The LTL prototype, coupled with the knitting cylinder of the LCKM by a tension belt, is moved in a rotatory motion by the rotation of the knitting cylinder, using a support rail (13) and keeping the same rotational speed. The aligning orientation of the rotational axis of the rotating finger (24) is fixed to a longitudinal axis of a rib needle (6) and cannot be offset by needle gages for principle-inherent reasons. Raising cams (14) are mounted on the support rail according to the desired number of incorporation points of the additional thread material in stitch wale direction.
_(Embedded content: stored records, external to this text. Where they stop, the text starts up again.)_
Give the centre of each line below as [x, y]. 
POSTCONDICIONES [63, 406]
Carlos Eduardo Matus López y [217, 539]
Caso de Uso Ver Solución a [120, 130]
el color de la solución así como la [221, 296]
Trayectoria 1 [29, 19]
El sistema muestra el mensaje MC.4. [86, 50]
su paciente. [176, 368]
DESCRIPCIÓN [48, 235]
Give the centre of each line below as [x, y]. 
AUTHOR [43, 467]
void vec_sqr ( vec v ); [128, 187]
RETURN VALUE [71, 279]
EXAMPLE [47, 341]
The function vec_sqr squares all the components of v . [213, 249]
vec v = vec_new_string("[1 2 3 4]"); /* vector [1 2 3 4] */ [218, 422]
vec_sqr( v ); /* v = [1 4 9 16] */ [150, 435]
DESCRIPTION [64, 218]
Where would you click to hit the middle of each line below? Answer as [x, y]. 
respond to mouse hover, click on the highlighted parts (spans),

These cams (14) are positioned in front of the cylinder needle (5) cam assemblies and adapted to the assembly curve with regard to their geometrical dimensions. This ensures that the feeding motion of the LTL can be synchronized with the raising motion of the rib needles. When crossing the raising cams, the vertical displacement of the contact wheel (15) drives the mechanical linkage (10), which causes a 220˚C rotational motion of the rotation finger (24) around the opened needle head of the rib needle raised into pick-up or knitting position, and inserts the loop threads into the needles Figure 5(2) . The rotational movement between the guide needle (17), mounted on the rotating finger, and the top edge of the fabric creates a balloon, which allows a secure feeding of the additional thread, as the guide needle is not dipped into the needle spaces between adjacent rib needles, thus reducing the risk of needle collisions. After the drawing-in movement of the rib needle, in which both loop and plated additional thread are stitch-formed together (Figure 5(3) & 5(4)), the rotating finger is reverted (24) by rolling the contact wheel (15) over the sloping edge of the raising cams (14).
Figure 5 Sequence of additive loop thread incorporation in stitch wale direction of a circular knitted fabric using the LTL prototype described in patent application [8].
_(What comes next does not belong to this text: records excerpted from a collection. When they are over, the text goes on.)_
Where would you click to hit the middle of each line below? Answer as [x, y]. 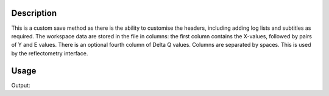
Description [34, 13]
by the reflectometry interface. [50, 53]
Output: [21, 85]
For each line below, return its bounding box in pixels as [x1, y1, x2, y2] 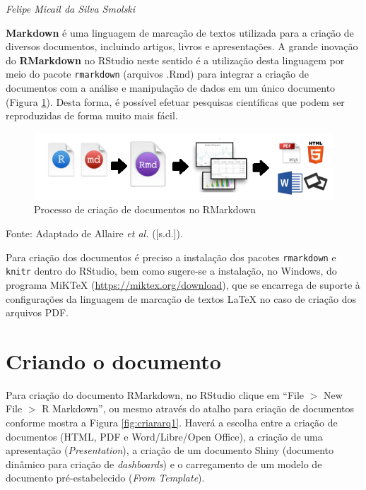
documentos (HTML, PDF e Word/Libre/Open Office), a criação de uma [6, 429, 323, 443]
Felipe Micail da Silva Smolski [6, 1, 136, 16]
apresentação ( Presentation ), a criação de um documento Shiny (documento [6, 443, 334, 458]
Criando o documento [6, 346, 221, 375]
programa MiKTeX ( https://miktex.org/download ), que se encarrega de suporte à [6, 277, 360, 292]
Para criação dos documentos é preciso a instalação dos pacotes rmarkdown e [6, 249, 336, 264]
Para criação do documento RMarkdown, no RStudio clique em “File [6, 387, 305, 402]
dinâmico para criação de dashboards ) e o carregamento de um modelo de [6, 456, 322, 471]
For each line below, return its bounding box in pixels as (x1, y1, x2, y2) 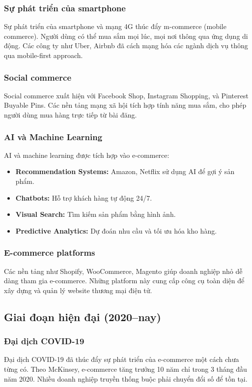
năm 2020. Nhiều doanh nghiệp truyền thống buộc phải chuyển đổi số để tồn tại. (4, 373, 248, 384)
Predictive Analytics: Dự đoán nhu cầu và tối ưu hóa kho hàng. (15, 225, 217, 236)
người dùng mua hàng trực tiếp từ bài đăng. (4, 110, 137, 119)
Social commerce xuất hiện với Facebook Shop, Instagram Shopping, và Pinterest (4, 90, 249, 100)
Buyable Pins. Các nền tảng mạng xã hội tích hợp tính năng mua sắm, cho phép (4, 100, 247, 110)
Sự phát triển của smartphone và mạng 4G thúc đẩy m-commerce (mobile (4, 21, 226, 31)
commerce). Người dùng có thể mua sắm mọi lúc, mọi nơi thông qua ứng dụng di (4, 30, 248, 41)
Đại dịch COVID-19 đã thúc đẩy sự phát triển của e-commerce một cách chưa (4, 354, 239, 364)
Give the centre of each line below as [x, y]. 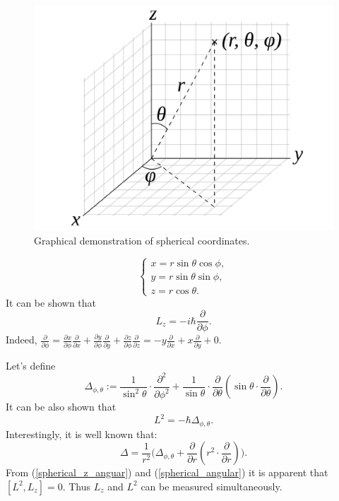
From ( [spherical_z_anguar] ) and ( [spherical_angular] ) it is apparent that [167, 472]
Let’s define [31, 365]
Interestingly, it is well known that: [82, 434]
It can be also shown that [61, 407]
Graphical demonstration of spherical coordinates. [142, 240]
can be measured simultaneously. [212, 486]
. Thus [77, 486]
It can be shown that [51, 302]

Figure 6 show a circular-knitted fabric produced using the described method and the LTL prototype on a 14 in. Mayer & Cie IV2.0 machine. The illustration clearly displays the real, structural interlacing of the additional yarn in stitch wale direction, as opposed to filler and weft threads. Depending on the number of LTLs mounted on the knitting cylinder circumference, more of the additional thread sheets running in stitch wale direction shown in Figure 6 can be integrated. The distribution along the fabric circumference can be adjusted by the angular distance of the LTL. The incorporation density of the additional thread can be adjusted by the number of raising cams (14) mounted on the support rail (13). If no incorporation occurs at a particular cam assembly or a cam assembly sequence, the additional thread is floated over the number of stitch courses correlating with the number of skipped rib needle cam assemblies.
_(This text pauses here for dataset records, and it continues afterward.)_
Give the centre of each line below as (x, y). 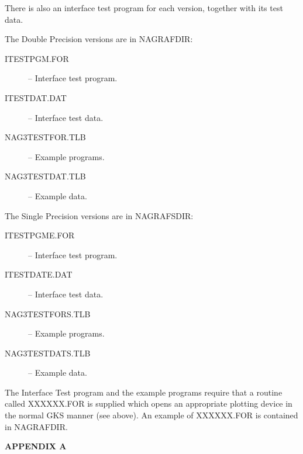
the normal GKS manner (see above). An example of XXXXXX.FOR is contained (151, 415)
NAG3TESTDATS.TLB (48, 353)
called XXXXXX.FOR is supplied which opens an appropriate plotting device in (149, 403)
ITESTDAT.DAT (36, 97)
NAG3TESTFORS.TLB (48, 313)
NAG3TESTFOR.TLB (45, 137)
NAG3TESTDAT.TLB (45, 176)
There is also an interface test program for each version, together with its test (144, 8)

Figure 6 enmeshed 50 µm copper wires (material-no.2.0065, J.G. Dahmen GmbH & CO. KG) integrated in stitch wale direction of a circular knitted fabric produced on a 14 in. Double-Jersey machine with E20 machine gauge by usage of the LTL prototype.
Further development of an additive loop thread laying system (LTLS) and operating principle
The innovative method for the incorporation of a sheet consisting of up to five additional threads in stitch wale direction of a Double-Jersey or interlock circular-knitted fabric based on further development of the functional principle described above is realized with the additive loop thread laying system (LTLS) shown in Figure 7. The system was constructed in the framework of BMWi research project ZIM KF2048939PK3, and manufactured in co-operation with MHL. It is conceptualized as a saleable add -on device for existing LCKMs regarding the feed able additional threads, and gives circular knitting factories an extension of their machine functionality at manageable additional costs and time expenditure. Two offset LTLSs are installed and tested on an interlock circular knitting machine of the knitted fabric manufacturer ROMA.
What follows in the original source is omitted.